Mapping Fractional Tree Mortality and Tree Cover at Global Scale Using Sentinel-1 and 2

In the wake of extreme heat and drought events, excess tree mortality is increasing globally. While forest inventories provide valuable data for geolocating tree mortality, they are sparse and do not identify individual tree mortality. Aerial data captured by drones and airplanes provide precise centimeter-scale imagery that can be used to map individual tree mortality and fractional forest cover. The deadtrees.earth platform provides a comprehensive archive of annotated high-resolution orthoimages captured around the globe for different ecosystems and biomes.

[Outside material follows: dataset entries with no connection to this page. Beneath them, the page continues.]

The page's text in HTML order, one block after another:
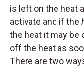
is left on the heat
activate and if the
the heat it may be
off the heat as
There are two
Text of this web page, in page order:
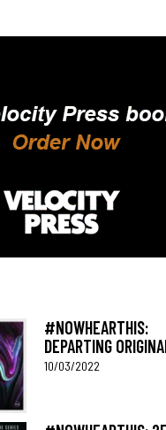
#NOWHEARTHIS:
DEPARTING
10/03/2022
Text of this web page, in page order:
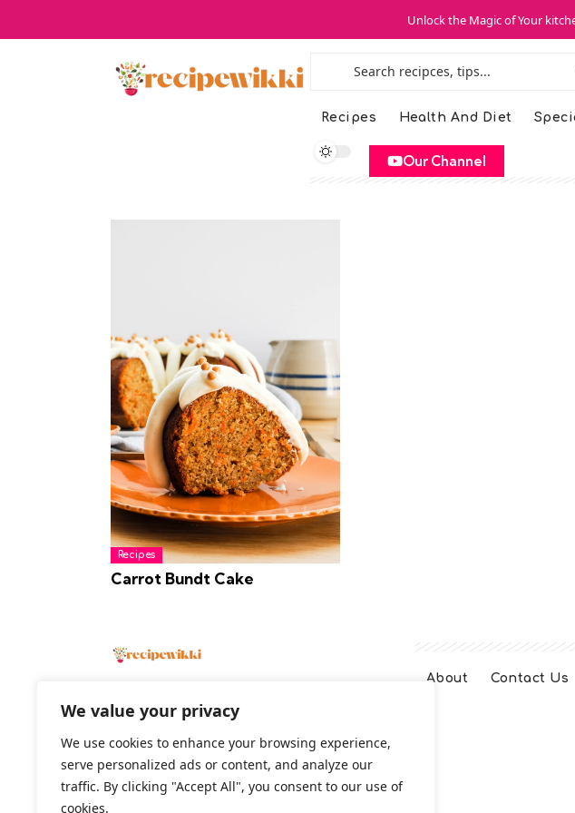
We value your privacy
We use cookies to enhance your browsing experience,
serve personalized ads or content, and analyze our
traffic. By clicking "Accept All", you consent to our use of
cookies.
Unlock the Magic of Your
Recipes Health And Diet
Our Channel
Recipes
Carrot Bundt Cake
About Contact Us
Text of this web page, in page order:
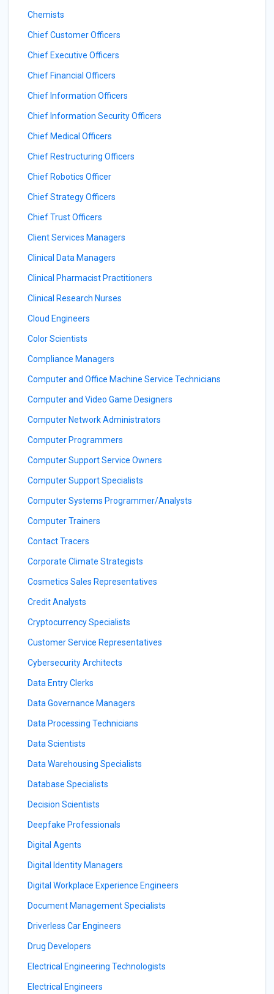
Chemists
Chief Customer Officers
Chief Executive Officers
Chief Financial Officers
Chief Information Officers
Chief Information Security Officers
Chief Medical Officers
Chief Restructuring Officers
Chief Robotics Officer
Chief Strategy Officers
Chief Trust Officers
Client Services Managers
Clinical Data Managers
Clinical Pharmacist Practitioners
Clinical Research Nurses
Cloud Engineers
Color Scientists
Compliance Managers
Computer and Office Machine Service Technicians
Computer and Video Game Designers
Computer Network Administrators
Computer Programmers
Computer Support Service Owners
Computer Support Specialists
Computer Systems Programmer/Analysts
Computer Trainers
Contact Tracers
Corporate Climate Strategists
Cosmetics Sales Representatives
Credit Analysts
Cryptocurrency Specialists
Customer Service Representatives
Cybersecurity Architects
Data Entry Clerks
Data Governance Managers
Data Processing Technicians
Data Scientists
Data Warehousing Specialists
Database Specialists
Decision Scientists
Deepfake Professionals
Digital Agents
Digital Identity Managers
Digital Workplace Experience Engineers
Document Management Specialists
Driverless Car Engineers
Drug Developers
Electrical Engineering Technologists
Electrical Engineers
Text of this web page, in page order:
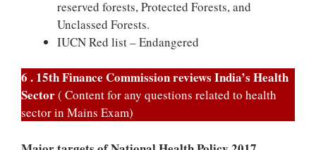
reserved forests, Protected Forests, and
Unclassed Forests.
IUCN Red list – Endangered
6 . 15th Finance Commission reviews India’s Health
Sector( Content for any questions related to health
sector in Mains Exam)
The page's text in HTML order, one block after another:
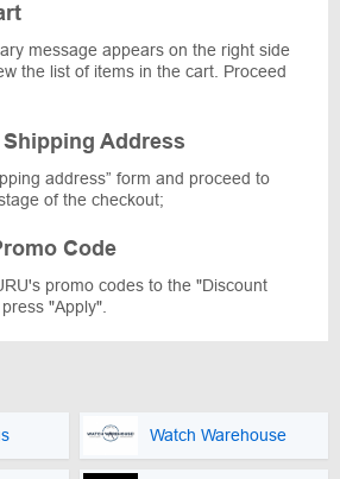
message appears on the right side
the list of items in the cart. Proceed
Shipping Address
address” form and proceed to
of the checkout;
Code
promo codes to the "Discount
"Apply".
Watch Warehouse
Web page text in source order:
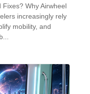
Why Airwheel
increasingly rely
mobility, and
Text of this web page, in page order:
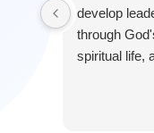
develop
through
spiritual life,
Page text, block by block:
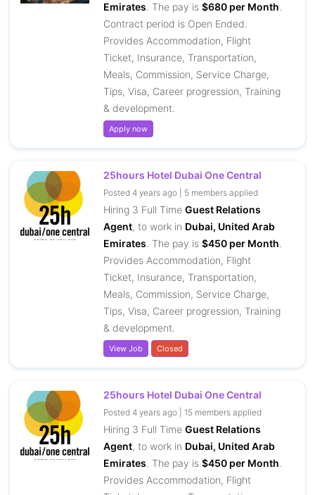
Emirates. The pay is $680 per Month.
Contract period is Open Ended.
Provides Accommodation, Flight
Ticket, Insurance, Transportation,
Meals, Commission, Service Charge,
Tips, Visa, Career progression, Training
& development.
Apply now
25hours Hotel Dubai One Central
Posted 4 years ago | 5 members applied
Hiring 3 Full Time Guest Relations
Agent, to work in Dubai, United Arab
Emirates. The pay is $450 per Month.
Provides Accommodation, Flight
Ticket, Insurance, Transportation,
Meals, Commission, Service Charge,
Tips, Visa, Career progression, Training
& development.
View Job Closed
25hours Hotel Dubai One Central
Posted 4 years ago | 15 members applied
Hiring 3 Full Time Guest Relations
Agent, to work in Dubai, United Arab
Emirates. The pay is $450 per Month.
Provides Accommodation, Flight
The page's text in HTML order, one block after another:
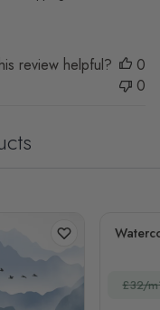
review helpful?
0
0
£32/
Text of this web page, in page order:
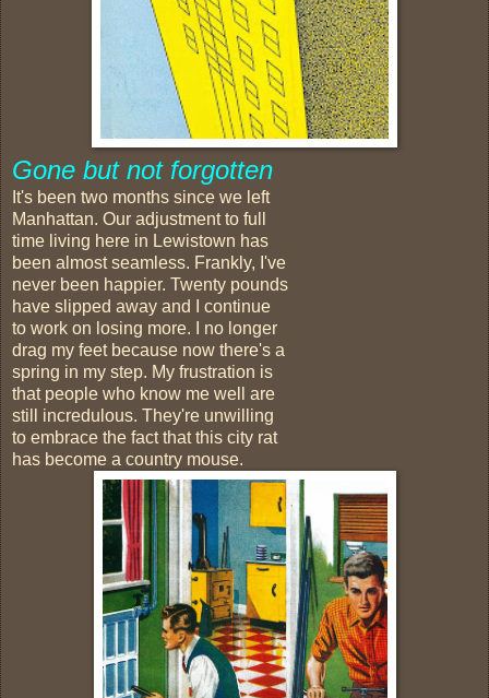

By using the imagery from deadtrees.earth, it is possible to detect and predict individual tree mortality and forest cover using high-resolution RGB orthoimagery at the regional scale. Here we present a methodology that allows generating global maps of tree mortality and fractional cover using satellite imagery from high-resolution aerial  orthoimagery. 
The Sentinel-2 satellite fleet, equipped with the MultiSpectral Instrument (MSI), covers the entire Earth within five days at spatial resolutions ranging from 10 m to 60 m. The Sentinel-1 satellite fleet offers global temporally continuous radar coverage that penetrates clouds.  Tree mortality and forest cover reference data in diverse ecosystems is obtained by using multiple segmentation models on the globally distributed high-resolution aerial orthoimagery database deadtrees.earth. Spatio-temporal signatures of Sentinel 1/2 satellites are then translated into forest properties by using novel Transformer architectures. In this study, we highlight how to map the share of standing deadwood and forest cover at 10 m resolution annually, generalizing to all ecosystems. This will enable us to map tree mortality and forest cover at a global scale at a new level of precision.